(Records from a data collection)
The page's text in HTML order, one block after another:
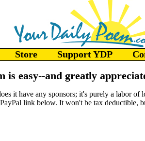
Store Support YDP
is easy--and greatly
it have any sponsors; it's purely a labor
link below. It won't be tax deductible,
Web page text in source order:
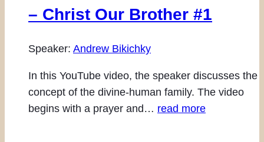
– Christ Our Brother #1
Speaker: Andrew Bikichky
In this YouTube video, the speaker discusses the
concept of the divine-human family. The video
begins with a prayer and… read more
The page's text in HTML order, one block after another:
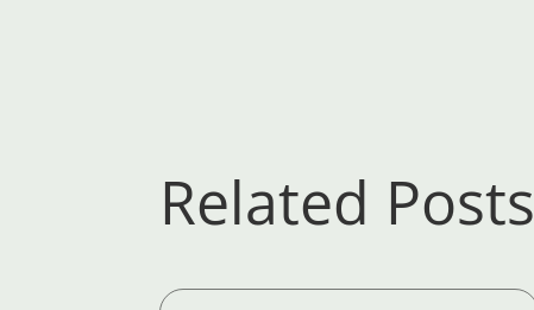
Related Posts

Exercise details |
Would you write each entry out again exactly, omitting the images?

Exercise output |
The page's text in HTML order, one block after another:
Store Support YDP
is easy--and greatly
it have any sponsors; it's purely a labor
link below. It won't be tax deductible,
Web page text in source order:
– Christ Our Brother #1
Speaker: Andrew Bikichky
In this YouTube video, the speaker discusses the
concept of the divine-human family. The video
begins with a prayer and… read more
The page's text in HTML order, one block after another:
Related Posts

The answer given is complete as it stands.